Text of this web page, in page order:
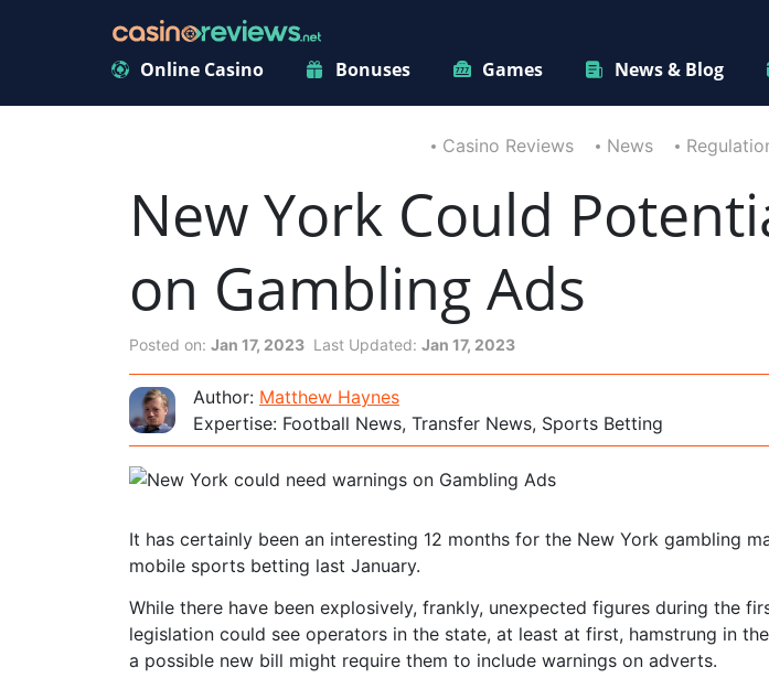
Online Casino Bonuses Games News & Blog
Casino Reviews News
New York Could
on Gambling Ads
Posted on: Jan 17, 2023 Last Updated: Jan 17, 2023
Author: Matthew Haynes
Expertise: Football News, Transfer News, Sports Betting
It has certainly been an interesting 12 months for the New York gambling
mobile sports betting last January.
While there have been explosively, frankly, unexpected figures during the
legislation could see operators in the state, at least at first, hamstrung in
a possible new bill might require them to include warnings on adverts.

-*-*-

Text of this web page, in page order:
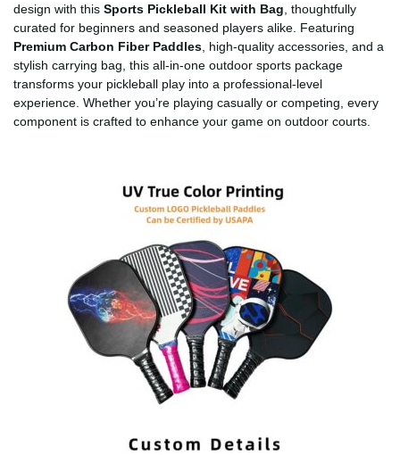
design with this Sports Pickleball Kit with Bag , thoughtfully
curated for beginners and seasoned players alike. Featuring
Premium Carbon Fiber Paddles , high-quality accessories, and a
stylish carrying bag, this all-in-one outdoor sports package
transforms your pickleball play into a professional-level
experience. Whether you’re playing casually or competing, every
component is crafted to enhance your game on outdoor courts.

-*-*-

WORK INSTRUCTION = Whenever a line of the data above includes the word "York", copy that line.

SOLUTION FOR THIS PROBLEM =
New York Could
It has certainly been an interesting 12 months for the New York gambling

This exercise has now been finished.